Liang also noted that the incident might bring a shadow to the G7 summit and weaken other members’ viewpoints about the US.
“Those countries might feel that the US is a troublemaker in the international financial market instead of a leader,” he said.
Dong Dengxin, director of the Finance and Securities Institute of the Wuhan University of Science and Technology, said that the impact of the incident on financial markets should be more of a long-term nature instead of short-term shockwaves.
“I think it’s just a matter of time before US politicians agree on raising the debt ceiling. But such issues will definitely increase people’s distrust about the US dollar and prompt them to take measures such as decreasing holdings of US assets, buying gold, renminbi or other non-dollar assets,” Dong told the Global Times on Wednesday, adding that the process of “quantitative change” is already taking place, though at a slow pace.
There have been doubts over the US leadership not only in the international financial market but also on geopolitical landscape. Although the Quad leaders still plan to meet on the G7 sidelines in Japan, the canceled Quad meeting in Australia will surely affect such mechanism, especially when there have been divergences between the US and Australia over the AUKUS deal.

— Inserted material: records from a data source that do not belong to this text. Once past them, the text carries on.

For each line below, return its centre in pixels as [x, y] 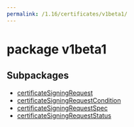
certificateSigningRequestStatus [64, 116]
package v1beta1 [57, 49]
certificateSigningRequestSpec [62, 108]
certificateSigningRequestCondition [69, 100]
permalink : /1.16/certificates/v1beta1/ [67, 14]
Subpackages [38, 76]
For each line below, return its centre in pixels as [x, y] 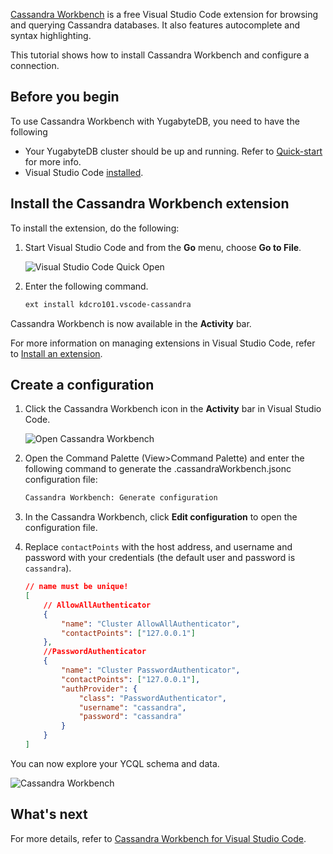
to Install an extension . [56, 353]
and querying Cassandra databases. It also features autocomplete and [155, 25]
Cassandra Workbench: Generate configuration [121, 498]
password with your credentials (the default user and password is [160, 558]
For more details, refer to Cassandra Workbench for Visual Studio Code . [158, 838]
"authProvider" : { [99, 689]
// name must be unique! [76, 587]
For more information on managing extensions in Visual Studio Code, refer [163, 343]
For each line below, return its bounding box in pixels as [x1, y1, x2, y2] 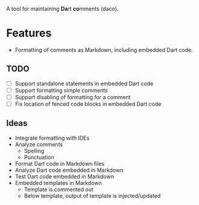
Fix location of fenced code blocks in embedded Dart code [14, 100, 162, 108]
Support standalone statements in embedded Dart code [14, 80, 154, 87]
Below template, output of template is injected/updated [24, 192, 161, 199]
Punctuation [24, 154, 54, 161]
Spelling [24, 147, 45, 154]
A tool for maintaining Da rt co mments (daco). [6, 5, 119, 12]
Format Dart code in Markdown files [14, 160, 104, 167]
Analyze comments [14, 140, 63, 148]
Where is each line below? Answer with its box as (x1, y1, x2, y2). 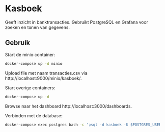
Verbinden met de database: (5, 112, 63, 118)
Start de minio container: (5, 52, 55, 57)
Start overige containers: (5, 84, 55, 91)
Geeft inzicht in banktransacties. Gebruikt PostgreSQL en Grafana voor (5, 19, 148, 25)
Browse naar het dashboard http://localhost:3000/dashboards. (5, 103, 132, 109)
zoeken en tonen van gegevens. (5, 24, 70, 30)
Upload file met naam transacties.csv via (5, 70, 87, 76)
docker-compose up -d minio (5, 61, 63, 66)
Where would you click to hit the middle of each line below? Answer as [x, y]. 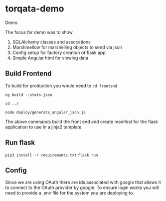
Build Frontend [28, 74]
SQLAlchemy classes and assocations [51, 42]
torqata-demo [35, 9]
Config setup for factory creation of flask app [59, 52]
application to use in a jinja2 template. [44, 127]
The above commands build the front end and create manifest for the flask [82, 121]
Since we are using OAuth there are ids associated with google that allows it [83, 182]
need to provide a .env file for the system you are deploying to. [70, 193]
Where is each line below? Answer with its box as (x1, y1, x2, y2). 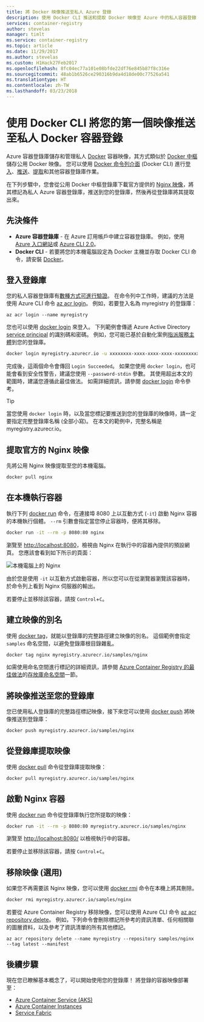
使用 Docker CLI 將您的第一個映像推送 (6, 116, 195, 130)
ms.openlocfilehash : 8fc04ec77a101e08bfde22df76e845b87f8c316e (6, 65, 170, 72)
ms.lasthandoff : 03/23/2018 (6, 88, 78, 94)
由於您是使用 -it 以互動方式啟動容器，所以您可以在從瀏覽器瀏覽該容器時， (6, 575, 193, 582)
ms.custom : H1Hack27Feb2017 (6, 60, 78, 66)
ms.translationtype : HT (6, 77, 67, 83)
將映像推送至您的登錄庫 (6, 691, 94, 701)
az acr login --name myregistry (6, 312, 88, 318)
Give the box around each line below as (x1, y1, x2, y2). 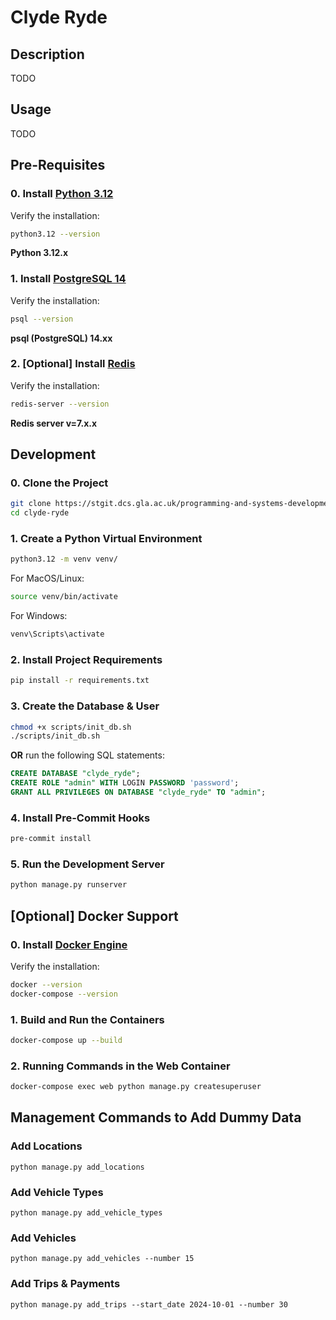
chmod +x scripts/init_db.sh (10, 722, 132, 732)
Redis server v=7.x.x (10, 417, 98, 429)
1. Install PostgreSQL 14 (10, 272, 127, 286)
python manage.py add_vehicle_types (10, 1208, 163, 1218)
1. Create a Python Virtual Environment (10, 532, 203, 546)
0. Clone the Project (10, 476, 109, 490)
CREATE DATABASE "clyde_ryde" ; (10, 769, 141, 779)
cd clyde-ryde (10, 508, 70, 518)
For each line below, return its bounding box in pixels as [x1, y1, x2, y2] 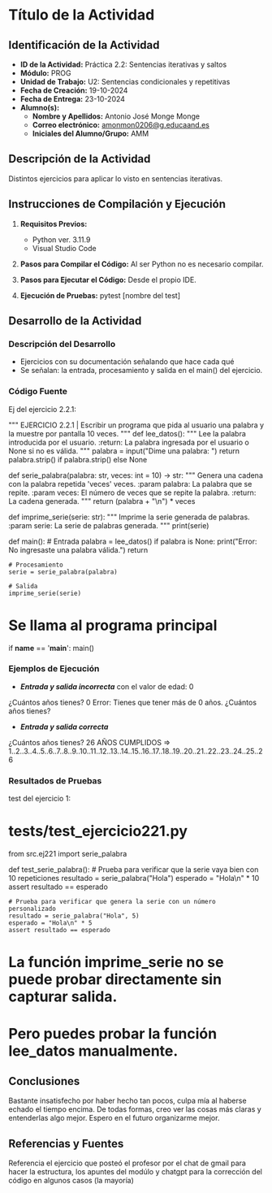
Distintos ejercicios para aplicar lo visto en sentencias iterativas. [8, 173, 223, 184]
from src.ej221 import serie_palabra [8, 849, 127, 859]
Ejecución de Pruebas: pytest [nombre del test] [19, 290, 181, 300]
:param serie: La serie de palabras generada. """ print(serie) [8, 520, 209, 530]
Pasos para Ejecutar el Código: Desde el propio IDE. [19, 275, 196, 284]
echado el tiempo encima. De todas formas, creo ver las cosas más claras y [8, 1104, 261, 1114]
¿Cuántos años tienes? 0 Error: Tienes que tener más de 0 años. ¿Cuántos [8, 697, 257, 707]
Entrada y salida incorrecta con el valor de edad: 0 [19, 681, 194, 692]
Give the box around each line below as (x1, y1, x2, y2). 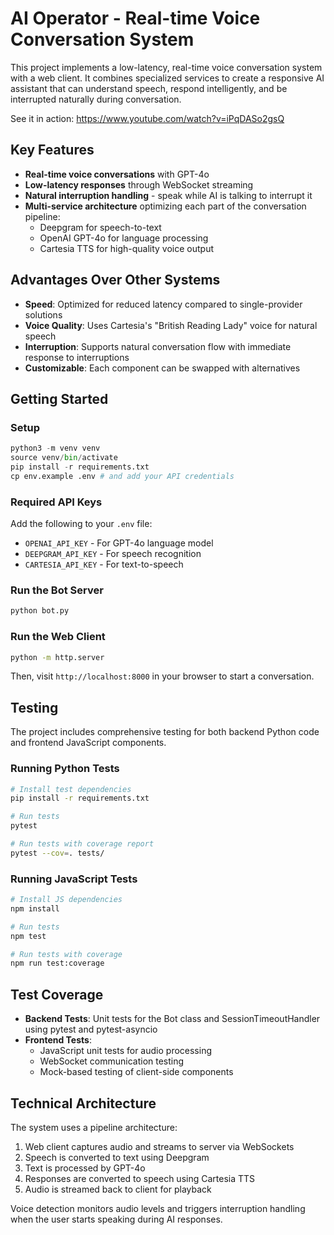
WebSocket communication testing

“It will surely affect the US’ diplomatic engagement with the Asia Pacific. When the US woos its so-called allies and partners in the region, those countries would question whether the US policies have continuity or it would turn back on its commitment, doubting its leadership,” Li Haidong, a professor at the Institute of International Relations at the China Foreign Affairs University, told the Global Times on Wednesday.